What you are asked to do: Restate exactly, and only, the lines spanning from the one with "data to measure results and/or tailor the" to the end of the records below.

☆ ☆ ☆

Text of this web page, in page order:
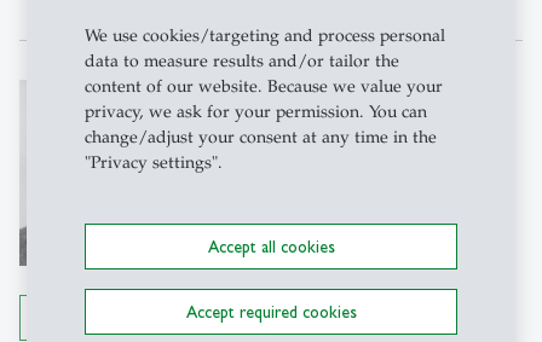
We use cookies/targeting and process personal
data to measure results and/or tailor the
content of our website. Because we value your
privacy, we ask for your permission. You can
change/adjust your consent at any time in the
"Privacy settings".
Accept all cookies
Accept required cookies
Ferdinand Rauch
Prof. Ph.D.
Professor
Rosenbergstrasse 22
9000 St. Gallen
Tel: 071 224 7901

☆ ☆ ☆

Solution to this problem:
data to measure results and/or tailor the
content of our website. Because we value your
privacy, we ask for your permission. You can
change/adjust your consent at any time in the
"Privacy settings".
Accept all cookies
Accept required cookies
Ferdinand Rauch
Prof. Ph.D.
Professor
Rosenbergstrasse 22
9000 St. Gallen
Tel: 071 224 7901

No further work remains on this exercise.